The intervertebral discs cushion the bony vertebrae, providing shock absorption and giving flexibility for the spine to move. The shock absorption properties of the discs are essential in protecting the spine from trauma during everyday activities and are particularly effective for walking, going up or down steps or inclines, running, etc. In addition, the health and integrity of the intervertebral discs determine to a great extent the overall function of the spine as the discs allow movement to occur between each vertebra during bending, stretching and twisting, and movements comprised of combinations of these possibilities.


In a healthy disc, the spongy, jelly-like nucleus is enclosed within a fibrous ring (annulus) that allows the disc to change shape during movement but prevents the nucleus leaking out. The ability of the nucleus to change shape during loading and unloading of the spine is demonstrated in Figures 1.41.6.





As the disc nucleus contains a great deal of water, constant pressure exerted on the discs throughout the day will adversely affect their overall size, sponginess and shock-absorbing properties. As the day progresses, water leaks from the discs causing shrinkage of the nucleus.
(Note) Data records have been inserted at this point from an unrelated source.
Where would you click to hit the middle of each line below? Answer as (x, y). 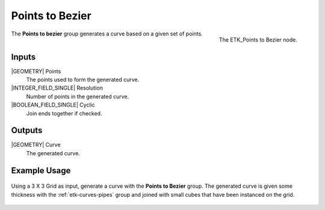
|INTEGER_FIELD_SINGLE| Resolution (57, 88)
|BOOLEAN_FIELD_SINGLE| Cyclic (53, 105)
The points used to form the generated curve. (83, 80)
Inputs (23, 57)
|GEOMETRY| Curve (36, 145)
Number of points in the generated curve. (78, 96)
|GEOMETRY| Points (36, 71)
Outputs (27, 130)
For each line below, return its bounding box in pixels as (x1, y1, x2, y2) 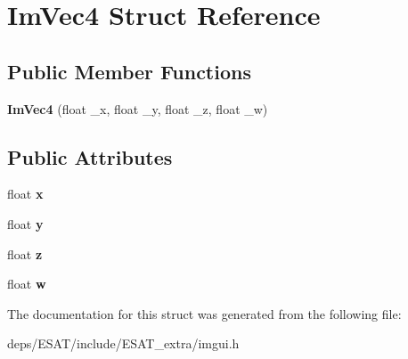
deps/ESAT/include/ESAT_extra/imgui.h (7, 334, 240, 353)
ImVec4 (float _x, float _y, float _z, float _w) (7, 99, 268, 118)
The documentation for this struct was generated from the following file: (7, 304, 402, 322)
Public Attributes (7, 143, 173, 170)
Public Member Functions (7, 57, 251, 85)
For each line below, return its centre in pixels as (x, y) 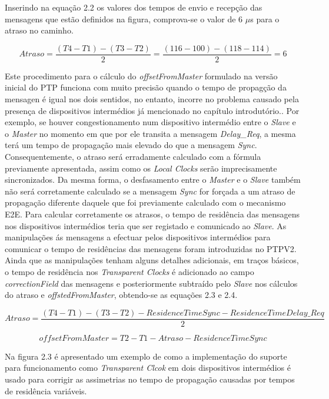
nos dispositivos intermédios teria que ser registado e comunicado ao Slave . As (146, 225)
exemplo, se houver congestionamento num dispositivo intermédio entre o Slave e (150, 122)
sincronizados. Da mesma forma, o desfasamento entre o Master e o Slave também (153, 180)
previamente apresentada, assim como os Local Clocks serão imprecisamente (141, 168)
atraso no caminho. (39, 30)
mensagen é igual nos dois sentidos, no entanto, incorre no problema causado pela (152, 99)
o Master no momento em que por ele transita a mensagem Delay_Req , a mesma (150, 133)
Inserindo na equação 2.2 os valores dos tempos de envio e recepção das (134, 7)
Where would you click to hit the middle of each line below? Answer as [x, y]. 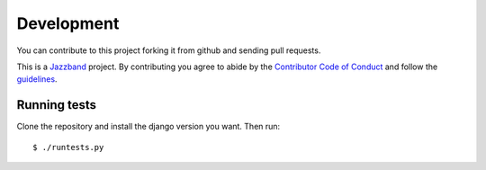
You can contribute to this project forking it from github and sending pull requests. [169, 50]
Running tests [57, 105]
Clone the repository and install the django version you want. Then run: [148, 127]
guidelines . [37, 79]
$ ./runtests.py [68, 147]
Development [68, 23]
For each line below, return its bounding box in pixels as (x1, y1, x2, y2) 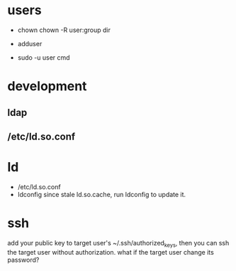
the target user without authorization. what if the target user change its (7, 248, 214, 256)
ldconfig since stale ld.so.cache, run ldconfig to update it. (17, 190, 186, 198)
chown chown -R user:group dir (17, 26, 111, 34)
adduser (17, 39, 43, 48)
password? (7, 255, 40, 264)
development (7, 78, 87, 95)
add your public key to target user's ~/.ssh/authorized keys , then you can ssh (7, 238, 230, 249)
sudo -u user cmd (17, 53, 70, 62)
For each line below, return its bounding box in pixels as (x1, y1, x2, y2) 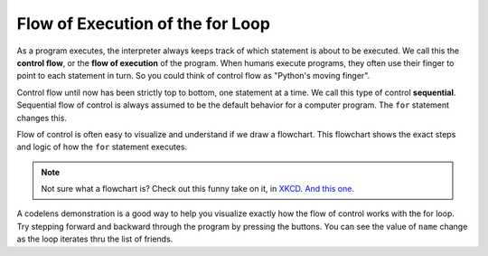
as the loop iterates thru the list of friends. (16, 233, 174, 244)
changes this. (16, 112, 68, 123)
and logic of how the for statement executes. (16, 141, 188, 153)
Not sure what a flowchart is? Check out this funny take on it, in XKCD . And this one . (41, 184, 354, 194)
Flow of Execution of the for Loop (16, 14, 271, 33)
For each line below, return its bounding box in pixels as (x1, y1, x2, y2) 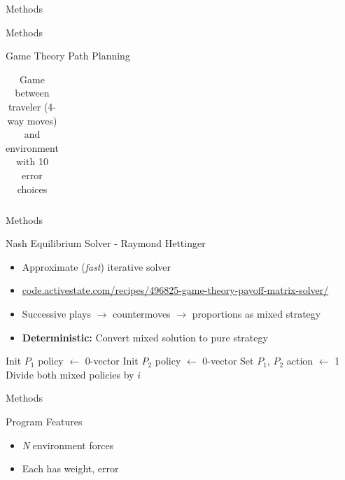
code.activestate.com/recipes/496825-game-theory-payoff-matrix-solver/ (22, 283, 329, 297)
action (286, 353, 314, 368)
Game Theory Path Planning (6, 48, 130, 63)
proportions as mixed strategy (192, 306, 321, 320)
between (15, 85, 50, 100)
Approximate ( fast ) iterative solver (22, 259, 171, 274)
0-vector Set (202, 353, 254, 368)
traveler (8, 99, 41, 113)
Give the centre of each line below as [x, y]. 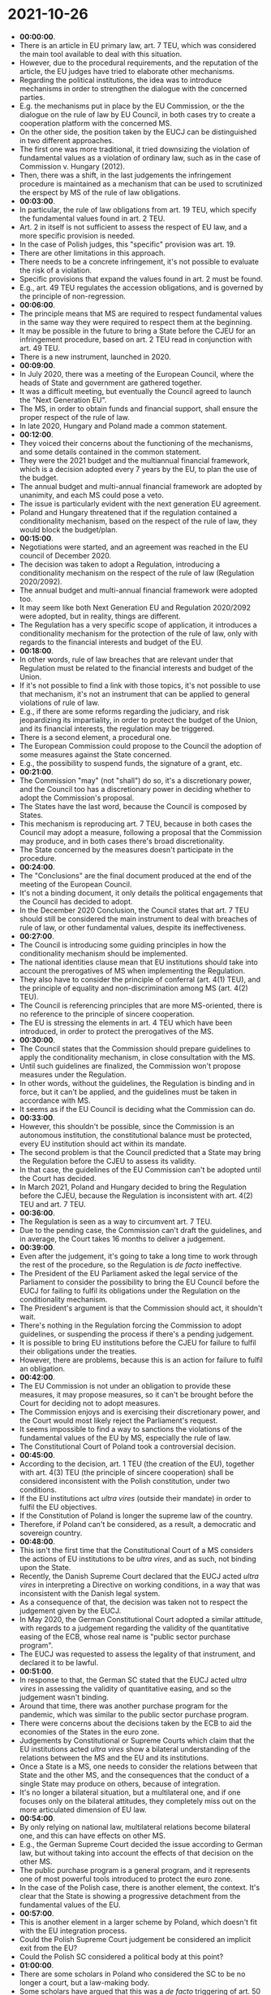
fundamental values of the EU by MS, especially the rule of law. [125, 1437]
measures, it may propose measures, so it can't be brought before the [136, 1394]
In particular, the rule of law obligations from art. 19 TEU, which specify [138, 209]
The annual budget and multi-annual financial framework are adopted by [141, 486]
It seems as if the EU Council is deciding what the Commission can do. [138, 1109]
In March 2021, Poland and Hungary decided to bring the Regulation [133, 1187]
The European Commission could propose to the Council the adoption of [140, 746]
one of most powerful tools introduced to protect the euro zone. [126, 1879]
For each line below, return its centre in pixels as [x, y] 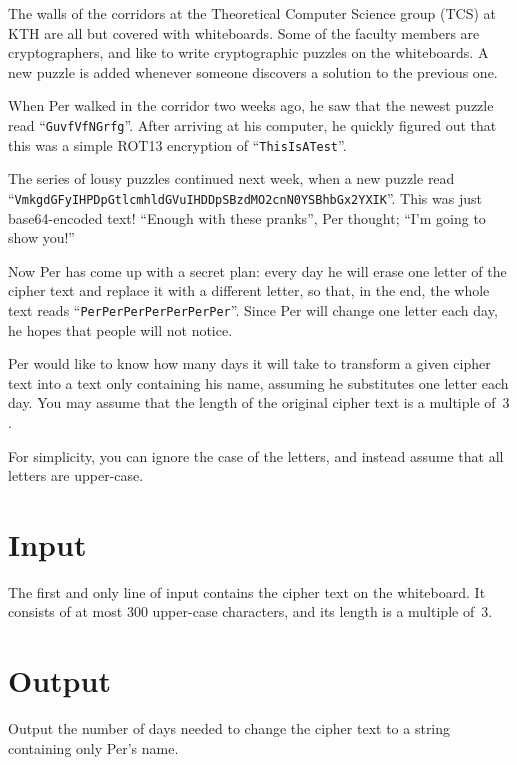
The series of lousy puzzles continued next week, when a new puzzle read [231, 178]
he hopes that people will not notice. [120, 329]
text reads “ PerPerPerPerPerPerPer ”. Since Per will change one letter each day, [253, 309]
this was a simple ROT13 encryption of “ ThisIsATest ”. [177, 144]
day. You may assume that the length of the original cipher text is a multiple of [252, 402]
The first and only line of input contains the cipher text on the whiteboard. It [247, 591]
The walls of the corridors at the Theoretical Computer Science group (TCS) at [252, 13]
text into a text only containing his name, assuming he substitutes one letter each [258, 382]

This leads to a loss of disc height that results in less effective disc function and overall mobility and function of the spine itself. However, these changes are reversed during periods of rest, especially when recumbent in bed at night, and varying the amount of pressure exerted on the discs throughout the day can also help to maintain and improve disc health and function (Fig. 1.7).



The intervertebral discs permit movement of the spine, and the range and types of movement are limited by the shape and structure of the different types of vertebra (compare the cervical and lumbar regions) and the strength and length of the ligaments. Movement is controlled by the muscles of the spine and trunk under the influence of motor nerve impulses from the brain.


In the normal spine, the small facet joints on the posterolateral aspects of the vertebrae fit neatly together, so that hyperextension and extreme twisting movements are limited. However, narrowing of the intervertebral space through an exaggerated lumbar lordosis or damage to the intervertebral discs places undue stress on the joints causing pain (Fig. 1.8).




Muscles and ligaments supporting the vertebral column



Muscles


The erector spinae is a longitudinal mass of muscles ascending along the posterior aspect of the vertebral column from the sacrum to the skull (Figs 1.9 & 1.10A&B). This large and somewhat complex extensor of the spine is divided into three parallel columns termed deep, middle and superficial, each further subdivided into individually named components arranged in ascending series.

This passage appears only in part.